Resolving deltas: 100% (85/85), done.
Checking out files: 100% (13472/13472), done.


In [0]:
# change working directory to new location
import os
os.chdir("/content/Real-World-Python-Deep-Learning-Projects/Section 3 Code/source")


In [15]:
# check current working directory
%pwd

'/content/Real-World-Python-Deep-Learning-Projects/Section 3 Code/source'

In [16]:
!ls

conf.py  mean_or_not.py  prep.py      stopwords.py
data	 models		 __pycache__  train.py


## Import Stopwords

In [0]:
import nltk
nltk.download('stopwords')
from nltk.corpus import stopwords
stopwords=set(stopwords.words('english'))


## Process Data

In [0]:
from os import listdir
from os import path

from stopwords import stopwords as exclude

from keras.preprocessing.text import Tokenizer
from keras.preprocessing.sequence import pad_sequences

from pprint import pprint

def gen_x(xtext, tokenizer, max_len=None, for_training=False, ):
    print("Let's tokenize!")
    # We "fit" our tokenizer on our training set.
    # This is where unique numbers are generated for each word.
    if for_training:
        tokenizer.fit_on_texts(xtext)

    # Encode words(tokens) as unique numbers.
    encoded_xtext = tokenizer.texts_to_sequences(xtext)

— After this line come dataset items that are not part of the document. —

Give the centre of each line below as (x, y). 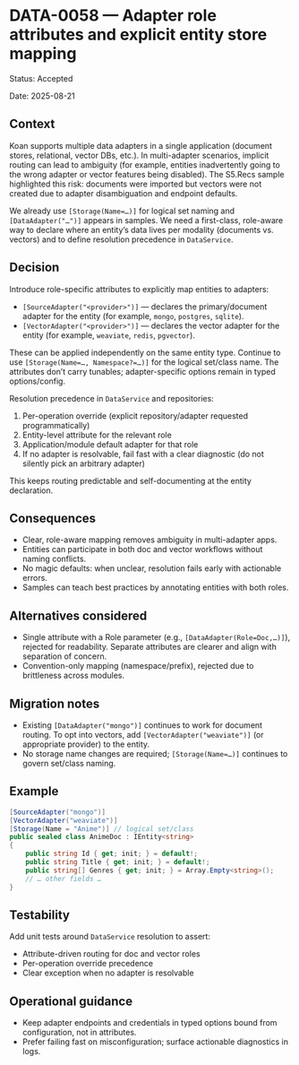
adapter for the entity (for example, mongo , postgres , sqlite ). (133, 316)
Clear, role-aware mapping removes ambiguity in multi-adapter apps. (149, 540)
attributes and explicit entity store (138, 35)
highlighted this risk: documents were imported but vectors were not (136, 184)
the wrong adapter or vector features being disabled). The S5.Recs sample (147, 174)
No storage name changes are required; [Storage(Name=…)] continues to (155, 753)
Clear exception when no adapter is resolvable (108, 973)
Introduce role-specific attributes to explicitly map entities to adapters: (139, 289)
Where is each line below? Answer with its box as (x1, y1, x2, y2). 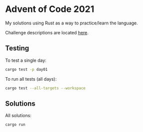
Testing (5, 44, 29, 53)
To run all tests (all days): (5, 76, 57, 82)
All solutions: (5, 113, 31, 119)
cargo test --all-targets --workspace (5, 86, 86, 91)
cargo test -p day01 (5, 67, 48, 72)
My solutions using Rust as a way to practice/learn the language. (5, 20, 138, 26)
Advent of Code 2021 (5, 3, 95, 15)
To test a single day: (5, 57, 46, 63)
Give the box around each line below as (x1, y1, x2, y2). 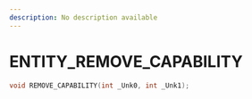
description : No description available (9, 12, 158, 22)
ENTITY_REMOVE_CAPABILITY (9, 51, 243, 71)
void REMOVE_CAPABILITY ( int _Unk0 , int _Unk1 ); (9, 81, 190, 90)
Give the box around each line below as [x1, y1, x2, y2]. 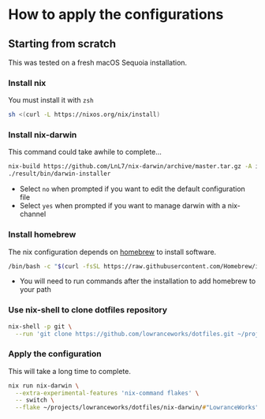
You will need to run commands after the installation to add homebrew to [19, 276, 256, 286]
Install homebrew [8, 229, 77, 240]
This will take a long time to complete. [8, 366, 132, 376]
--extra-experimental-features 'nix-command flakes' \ [15, 389, 200, 397]
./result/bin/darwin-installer [8, 170, 111, 178]
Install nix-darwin [8, 129, 77, 140]
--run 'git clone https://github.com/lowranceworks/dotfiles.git [15, 330, 235, 338]
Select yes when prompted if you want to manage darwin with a [19, 201, 226, 211]
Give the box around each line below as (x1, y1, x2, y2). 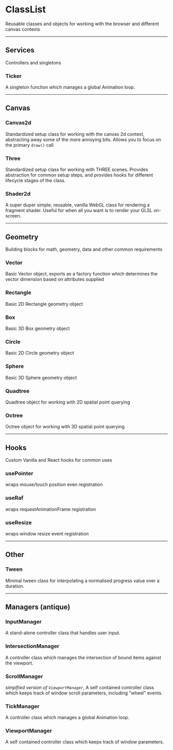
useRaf (5, 494, 24, 501)
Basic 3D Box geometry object (5, 325, 70, 332)
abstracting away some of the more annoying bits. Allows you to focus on (5, 136, 161, 143)
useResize (5, 519, 32, 526)
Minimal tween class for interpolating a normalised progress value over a (5, 578, 160, 584)
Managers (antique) (5, 603, 71, 611)
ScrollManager (5, 673, 43, 680)
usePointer (5, 469, 33, 477)
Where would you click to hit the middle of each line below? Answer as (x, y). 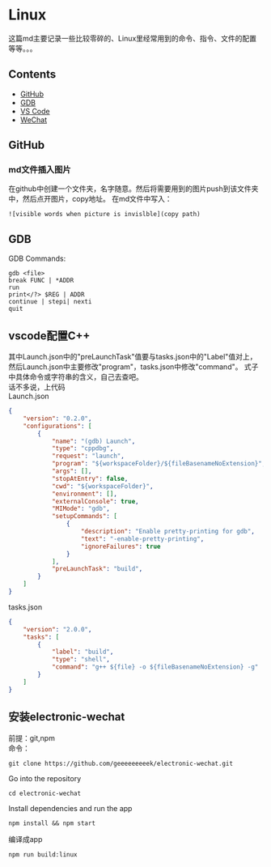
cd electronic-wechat (45, 793)
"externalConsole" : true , (95, 501)
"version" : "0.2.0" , (57, 419)
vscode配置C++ (49, 336)
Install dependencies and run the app (70, 808)
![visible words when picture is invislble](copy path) (104, 215)
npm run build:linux (43, 854)
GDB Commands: (37, 259)
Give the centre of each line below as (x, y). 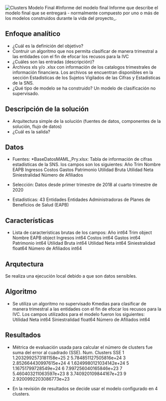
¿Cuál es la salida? (31, 131)
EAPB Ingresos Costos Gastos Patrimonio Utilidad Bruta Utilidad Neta (83, 170)
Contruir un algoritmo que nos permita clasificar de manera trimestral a (85, 51)
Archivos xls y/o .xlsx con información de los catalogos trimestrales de (84, 67)
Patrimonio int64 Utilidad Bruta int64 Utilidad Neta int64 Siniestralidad (83, 243)
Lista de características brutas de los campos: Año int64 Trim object (82, 233)
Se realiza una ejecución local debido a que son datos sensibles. (71, 276)
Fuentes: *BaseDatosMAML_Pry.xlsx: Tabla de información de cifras (82, 159)
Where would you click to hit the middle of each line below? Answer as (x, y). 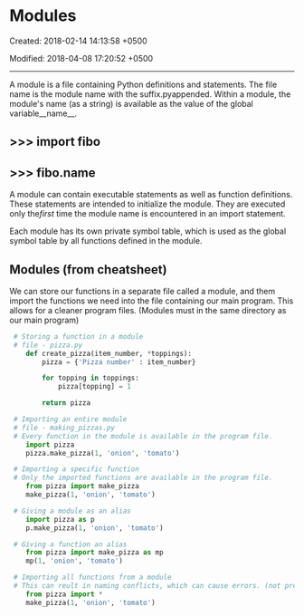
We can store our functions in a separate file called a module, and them (142, 291)
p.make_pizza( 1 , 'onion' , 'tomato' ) (95, 528)
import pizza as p (60, 519)
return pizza (66, 403)
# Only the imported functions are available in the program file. (143, 478)
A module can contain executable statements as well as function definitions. (151, 195)
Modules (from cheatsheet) (88, 269)
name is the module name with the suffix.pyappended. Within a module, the (150, 94)
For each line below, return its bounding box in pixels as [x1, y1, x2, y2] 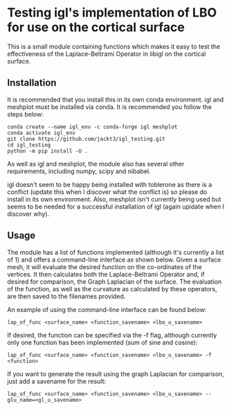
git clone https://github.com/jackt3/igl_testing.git [7, 135, 166, 142]
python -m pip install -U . [7, 147, 89, 155]
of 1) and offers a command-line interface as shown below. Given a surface [7, 255, 221, 264]
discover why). [7, 209, 50, 218]
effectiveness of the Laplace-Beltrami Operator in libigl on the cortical [7, 50, 206, 58]
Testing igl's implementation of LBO [7, 5, 217, 21]
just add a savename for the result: [7, 377, 107, 385]
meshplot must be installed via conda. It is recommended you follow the [7, 102, 212, 111]
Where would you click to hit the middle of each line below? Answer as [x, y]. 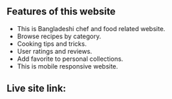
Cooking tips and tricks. [52, 43]
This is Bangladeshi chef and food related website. [91, 28]
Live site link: [37, 89]
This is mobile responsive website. [68, 66]
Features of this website [61, 12]
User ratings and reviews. [54, 51]
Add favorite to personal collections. [70, 59]
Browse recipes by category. [59, 36]
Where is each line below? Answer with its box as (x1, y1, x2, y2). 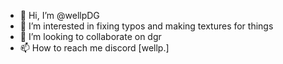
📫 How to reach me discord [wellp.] (19, 42, 170, 54)
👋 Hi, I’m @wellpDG (19, 10, 100, 21)
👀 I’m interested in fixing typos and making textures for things (19, 20, 274, 32)
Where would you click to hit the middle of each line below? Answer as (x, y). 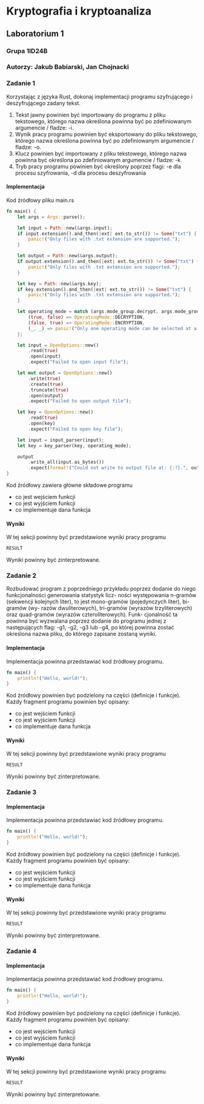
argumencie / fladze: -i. (44, 127)
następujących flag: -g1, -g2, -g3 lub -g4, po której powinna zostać (90, 628)
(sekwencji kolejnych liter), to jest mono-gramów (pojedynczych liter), (94, 601)
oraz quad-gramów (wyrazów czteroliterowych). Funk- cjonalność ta (92, 615)
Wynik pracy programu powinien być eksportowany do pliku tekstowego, (106, 134)
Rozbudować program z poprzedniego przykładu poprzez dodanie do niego (101, 589)
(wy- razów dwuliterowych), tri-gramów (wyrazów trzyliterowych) (110, 608)
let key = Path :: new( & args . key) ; (59, 283)
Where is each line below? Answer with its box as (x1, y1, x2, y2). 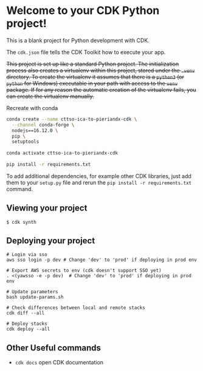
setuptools (12, 139, 40, 145)
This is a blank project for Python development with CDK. (6, 36, 150, 44)
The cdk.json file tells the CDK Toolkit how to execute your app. (6, 48, 166, 55)
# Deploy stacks (6, 321, 47, 327)
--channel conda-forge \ (12, 122, 75, 128)
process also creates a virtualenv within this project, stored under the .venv (6, 66, 195, 74)
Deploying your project (6, 235, 95, 246)
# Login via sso (6, 252, 47, 258)
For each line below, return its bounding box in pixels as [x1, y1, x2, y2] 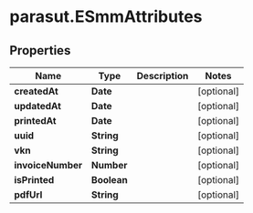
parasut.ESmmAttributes [9, 6, 203, 27]
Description [136, 70, 189, 82]
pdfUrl [14, 188, 43, 201]
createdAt [14, 85, 59, 97]
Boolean [90, 174, 128, 186]
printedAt [14, 115, 57, 127]
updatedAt [14, 100, 62, 112]
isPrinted [14, 174, 55, 186]
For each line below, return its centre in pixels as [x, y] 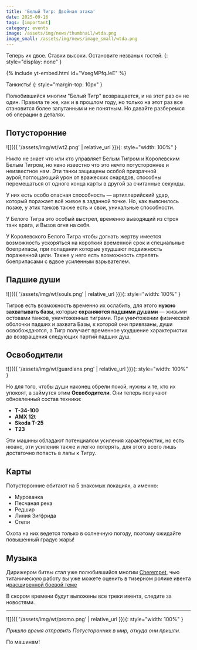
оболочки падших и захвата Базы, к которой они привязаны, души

    # We're looking for the longest sentence
    # in our training set.
    # Then we will use it when we ran gen_x on test data.
    # The key here is to have maximum lenght all the same trougout
    # training and data sets.
    if not max_len:
        max_len = max([len(s.split()) for s in xtext])
        tokenizer._max_padding_len=max_len

    # We need to pad our encoded text to the maximum lenght
    # for our embedding layer to work properly.
    train_x = pad_sequences(encoded_xtext, maxlen=max_len, padding='post')

    if for_training:
        return train_x, max_len
    return train_x

def cleanup(w, clean_sw=True):
    """
    Return a word if it's significant
    and None if it can be filtered out.
    clean_sw - should we filter out stop words?
    """
    w=w.strip().lower()
    if not w.isalpha():
        return None
    if clean_sw and w in exclude:
        return None
    if len(w) == 1:
        return None
    return w

def clean(data, clean_sw):
    """
    Remove unnecessary words and characters
    from a data set.
    data - a list of sentences to clean
    clean_sw - should we filter out stop words?
    """
    out=[]
    for doc in data:
        wout=[]
        for w in doc.split():
            w=cleanup(w, clean_sw)
            if w == None:
                continue
            wout.append(w)
        out.append(' '.join(wout))
    return out

def get_data(d='data/txt_sentoken', do_cleanup=True, filter_stopwords=True):
    """
    Load all our data into memory,
    split into training and data sets,
    clean up and encode, so we can use it
    with our neural network.
    do_cleanup - should we remove insignificant characters and words?
    filter_stopwords - should we remove common words?
    """
    train_x=[]
    train_y=[]

    test_x=[]
    test_y=[]

    # First, load all of the data into train_x.
    print('Loading data...')
    for p in ['neg', 'pos']:
        for filename in listdir(path.join(d,p)):
            dfile = path.join(d,p,filename)
            data=open(dfile).read()
            train_x.append(data)

    if do_cleanup:
        print('Doing cleanup...')
        ct=clean(train_x, filter_stopwords)
    else:
        ct=train_x

    # Split our data set as training and test set.
    # We have 1000 positive and 100 negative reviews.
    l=1000
    # We split our data into 90% of data for training set
    # and we leave 10% for testing.
    trainl=int(l*0.90)
    testl=int(l*0.10)

    # First, spliting training set.
    # Negative first.
    train_x_neg=ct[0:trainl]
    train_x_pos=ct[l:l+trainl]

    # Generate approriate labels for negative data.
    # 0 means negative, 1 positive.
    train_y_neg=[ 0 for i in range(len(train_x_neg))]
    train_y_pos=[ 1 for i in range(len(train_x_pos))]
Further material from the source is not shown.